*Try it*: Reproduction without pictures: print every entry precisely as written.

═════ Input data

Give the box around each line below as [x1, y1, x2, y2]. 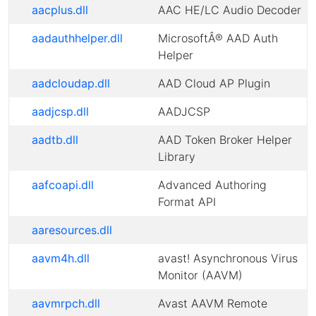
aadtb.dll [32, 133, 78, 147]
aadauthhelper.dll [32, 31, 123, 45]
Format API [158, 195, 216, 209]
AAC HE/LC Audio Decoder [158, 3, 301, 17]
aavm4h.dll [32, 251, 90, 265]
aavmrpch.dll [32, 296, 100, 310]
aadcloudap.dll [32, 76, 110, 90]
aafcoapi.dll [32, 178, 94, 192]
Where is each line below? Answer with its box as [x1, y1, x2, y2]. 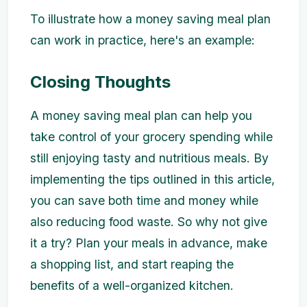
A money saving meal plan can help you [30, 108, 252, 123]
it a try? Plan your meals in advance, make [30, 236, 267, 251]
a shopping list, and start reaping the [30, 257, 234, 272]
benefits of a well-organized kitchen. [30, 278, 234, 293]
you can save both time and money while [30, 193, 258, 208]
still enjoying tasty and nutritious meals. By [30, 151, 269, 166]
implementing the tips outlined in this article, [30, 172, 275, 187]
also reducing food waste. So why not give [30, 214, 267, 230]
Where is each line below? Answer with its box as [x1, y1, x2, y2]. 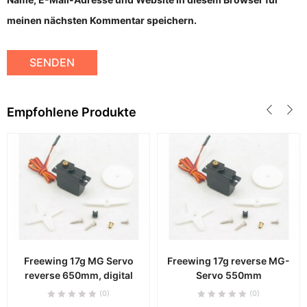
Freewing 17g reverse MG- [167, 255, 290, 267]
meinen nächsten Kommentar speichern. [7, 14, 197, 26]
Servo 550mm [195, 269, 262, 282]
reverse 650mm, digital [24, 269, 133, 282]
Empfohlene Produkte [7, 104, 136, 119]
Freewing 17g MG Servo [23, 255, 134, 267]
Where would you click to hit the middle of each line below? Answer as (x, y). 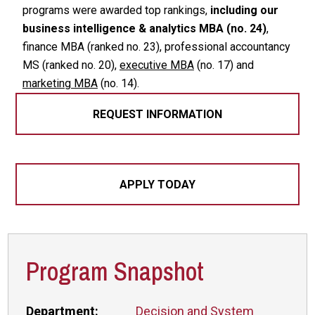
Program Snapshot (115, 271)
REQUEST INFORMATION (157, 114)
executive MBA (156, 65)
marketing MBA (60, 83)
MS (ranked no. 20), (71, 65)
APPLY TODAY (157, 184)
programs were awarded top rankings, (116, 10)
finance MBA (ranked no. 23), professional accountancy (156, 47)

══════════

*Final answer*:
Give the box around each line below as [x1, y1, x2, y2]. 
aadtb.dll [32, 133, 78, 147]
aadauthhelper.dll [32, 31, 123, 45]
Format API [158, 195, 216, 209]
AAC HE/LC Audio Decoder [158, 3, 301, 17]
aavm4h.dll [32, 251, 90, 265]
aavmrpch.dll [32, 296, 100, 310]
aadcloudap.dll [32, 76, 110, 90]
aafcoapi.dll [32, 178, 94, 192]
Where is each line below? Answer with its box as [x1, y1, x2, y2]. 
A money saving meal plan can help you [30, 108, 252, 123]
it a try? Plan your meals in advance, make [30, 236, 267, 251]
a shopping list, and start reaping the [30, 257, 234, 272]
benefits of a well-organized kitchen. [30, 278, 234, 293]
you can save both time and money while [30, 193, 258, 208]
still enjoying tasty and nutritious meals. By [30, 151, 269, 166]
implementing the tips outlined in this article, [30, 172, 275, 187]
also reducing food waste. So why not give [30, 214, 267, 230]
Where is each line below? Answer with its box as [x1, y1, x2, y2]. 
Freewing 17g reverse MG- [167, 255, 290, 267]
meinen nächsten Kommentar speichern. [7, 14, 197, 26]
Servo 550mm [195, 269, 262, 282]
reverse 650mm, digital [24, 269, 133, 282]
Empfohlene Produkte [7, 104, 136, 119]
Freewing 17g MG Servo [23, 255, 134, 267]
Where would you click to hit the middle of each line below? Answer as (x, y). 
Program Snapshot (115, 271)
REQUEST INFORMATION (157, 114)
executive MBA (156, 65)
marketing MBA (60, 83)
MS (ranked no. 20), (71, 65)
APPLY TODAY (157, 184)
programs were awarded top rankings, (116, 10)
finance MBA (ranked no. 23), professional accountancy (156, 47)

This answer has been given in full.